大鉈を貸してやり、回復を掛けて送り出す。避けてるだけだと逆に舐められるからな。間合いは狭いが斬れ味抜群の大鉈が、敵の鎧をザクザク斬って行く。もっと深い所でも殺り合える武器だからこんな所じゃ敵無しだ。

「兄貴ぃ、俺も武器欲しい!長い剣!」

「箱の中身に期待するか、敵からもらえ。ガットのも貸しただけだからな?」

「わーっーてるっ!」

「ダート、だったら俺の予備を貸してやる」

「マジで!?」

「嘘吐いてどーすんだ。壊さず返せよ?」

「ありがとじょーん」

「さんを付けろこのデコスケ野郎」

「へ~い」

ジョンの予備は、予備と言ってもダンジョンのドロップ品で、魔剣では無いがそれなりのモンだ。雑魚の頭をバカバカ斬ってる。酷い使い方なのが俺にも分かる。その内壊すだろうな。貸してやったジョンも何も言わないし、壊れたとしても気にしないのだろう。まさか壊したら俺の魔剣くれとか言わないよな?ケバケバした魔道砲なら良いぞ?

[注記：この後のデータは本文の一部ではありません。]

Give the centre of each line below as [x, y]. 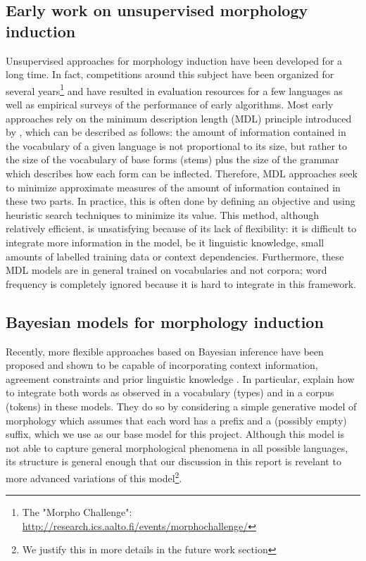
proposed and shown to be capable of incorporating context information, [162, 365]
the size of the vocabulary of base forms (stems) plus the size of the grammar [172, 159]
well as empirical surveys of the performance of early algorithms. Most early [170, 105]
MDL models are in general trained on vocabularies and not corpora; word [166, 270]
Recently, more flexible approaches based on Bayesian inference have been [165, 351]
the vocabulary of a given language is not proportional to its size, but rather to [177, 145]
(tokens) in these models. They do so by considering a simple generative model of [181, 406]
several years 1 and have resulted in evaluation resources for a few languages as [174, 89]
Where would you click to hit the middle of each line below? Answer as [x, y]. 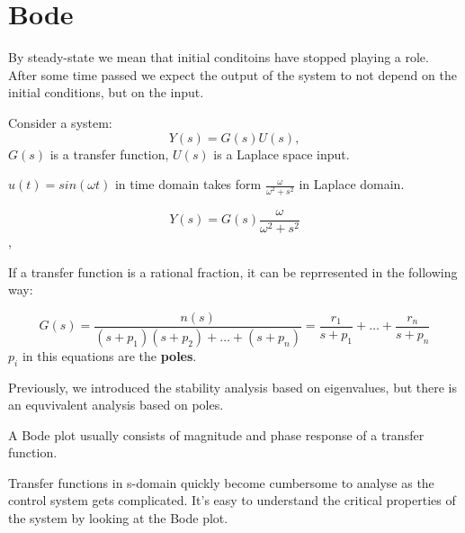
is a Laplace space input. [282, 154]
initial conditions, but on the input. [106, 92]
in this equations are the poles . [109, 355]
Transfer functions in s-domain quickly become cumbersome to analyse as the [221, 482]
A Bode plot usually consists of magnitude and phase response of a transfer [216, 434]
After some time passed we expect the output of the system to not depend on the [232, 74]
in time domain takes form [188, 184]
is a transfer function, [109, 154]
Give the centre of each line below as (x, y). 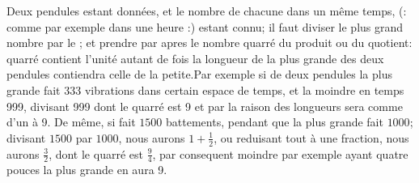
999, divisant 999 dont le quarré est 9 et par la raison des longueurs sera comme (205, 106)
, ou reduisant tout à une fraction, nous (311, 137)
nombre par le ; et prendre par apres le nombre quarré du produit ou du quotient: (209, 43)
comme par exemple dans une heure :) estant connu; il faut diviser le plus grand (205, 26)
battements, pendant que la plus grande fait (275, 122)
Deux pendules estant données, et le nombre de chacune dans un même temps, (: (207, 11)
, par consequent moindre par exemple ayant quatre (280, 153)
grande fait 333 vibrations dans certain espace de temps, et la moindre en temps (205, 89)
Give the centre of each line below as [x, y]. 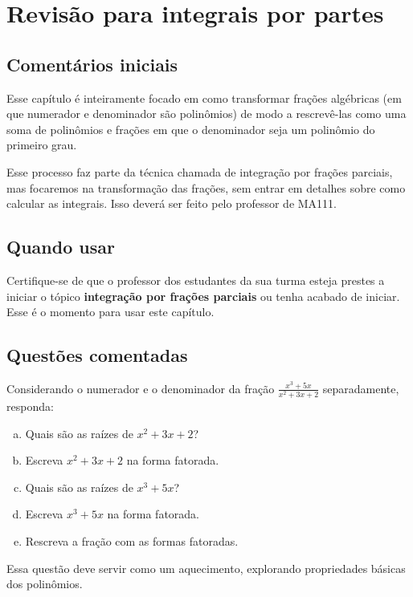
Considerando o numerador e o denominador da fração [141, 388]
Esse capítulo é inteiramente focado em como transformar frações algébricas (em [204, 97]
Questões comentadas [97, 355]
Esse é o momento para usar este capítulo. [110, 312]
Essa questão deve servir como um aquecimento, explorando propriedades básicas [206, 568]
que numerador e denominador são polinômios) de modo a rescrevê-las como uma [206, 114]
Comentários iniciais [92, 64]
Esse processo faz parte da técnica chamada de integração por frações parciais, [200, 171]
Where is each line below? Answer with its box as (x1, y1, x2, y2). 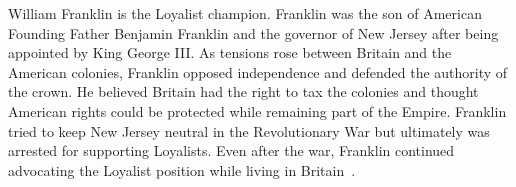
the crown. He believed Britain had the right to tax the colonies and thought (8, 81, 479, 102)
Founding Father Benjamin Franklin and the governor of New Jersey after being (8, 22, 499, 43)
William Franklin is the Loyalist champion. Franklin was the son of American (8, 3, 482, 23)
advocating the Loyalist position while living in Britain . (8, 159, 356, 180)
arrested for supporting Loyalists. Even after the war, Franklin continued (8, 140, 455, 161)
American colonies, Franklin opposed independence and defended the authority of (8, 61, 508, 82)
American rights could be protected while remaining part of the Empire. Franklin (8, 100, 507, 121)
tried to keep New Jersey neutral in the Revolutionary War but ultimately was (8, 120, 490, 141)
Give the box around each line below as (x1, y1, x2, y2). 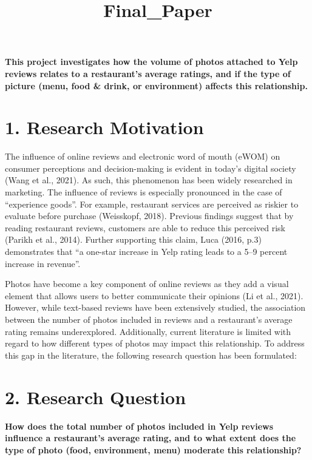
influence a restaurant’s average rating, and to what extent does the (5, 431, 296, 444)
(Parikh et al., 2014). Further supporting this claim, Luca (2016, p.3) (5, 233, 262, 246)
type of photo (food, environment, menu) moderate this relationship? (5, 443, 302, 456)
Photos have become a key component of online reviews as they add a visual (5, 277, 289, 290)
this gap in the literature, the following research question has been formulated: (5, 348, 297, 361)
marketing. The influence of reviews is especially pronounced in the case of (5, 186, 282, 198)
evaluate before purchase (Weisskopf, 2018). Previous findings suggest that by (5, 209, 294, 222)
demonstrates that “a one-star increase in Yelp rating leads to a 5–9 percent (5, 245, 288, 258)
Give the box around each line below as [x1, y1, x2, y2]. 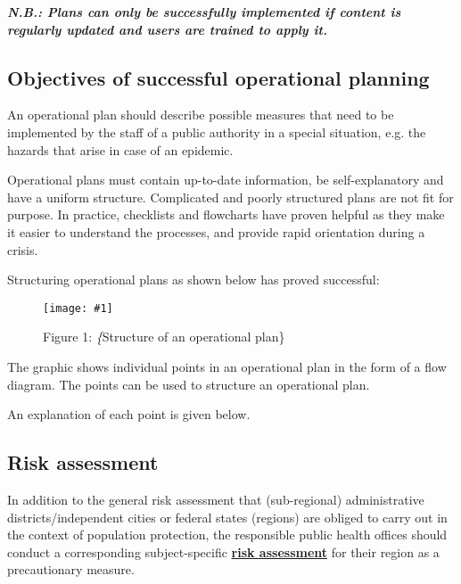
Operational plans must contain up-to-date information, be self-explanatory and [7, 170, 444, 189]
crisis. [7, 240, 38, 259]
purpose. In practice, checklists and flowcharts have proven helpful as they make [7, 205, 445, 224]
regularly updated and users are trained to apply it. [7, 20, 327, 38]
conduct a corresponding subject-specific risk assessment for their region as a [7, 542, 440, 561]
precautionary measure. [7, 560, 135, 579]
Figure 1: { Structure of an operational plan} [43, 327, 285, 346]
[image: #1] [43, 301, 113, 315]
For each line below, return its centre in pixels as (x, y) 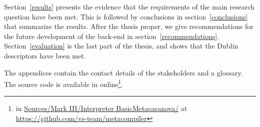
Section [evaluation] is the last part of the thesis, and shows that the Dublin (121, 46)
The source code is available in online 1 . (64, 83)
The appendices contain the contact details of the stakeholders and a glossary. (123, 72)
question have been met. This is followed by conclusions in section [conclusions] (126, 16)
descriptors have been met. (45, 55)
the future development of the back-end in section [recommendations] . (111, 36)
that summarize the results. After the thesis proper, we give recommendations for (129, 26)
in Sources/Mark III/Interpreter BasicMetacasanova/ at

 そんなこんなで四十階。ジョンの武器が使い物にならなくなったトカゲのボスだ。ネーヴェが居ないからか活き活きしてるな。ガットに貸した大鉈は問題無いが、ダートが借りた剣は何とか皮を斬れる程度だ。それでもどうにか目玉を貫き、ニットのダガーを一本借りて、仲良くとどめを刺していた。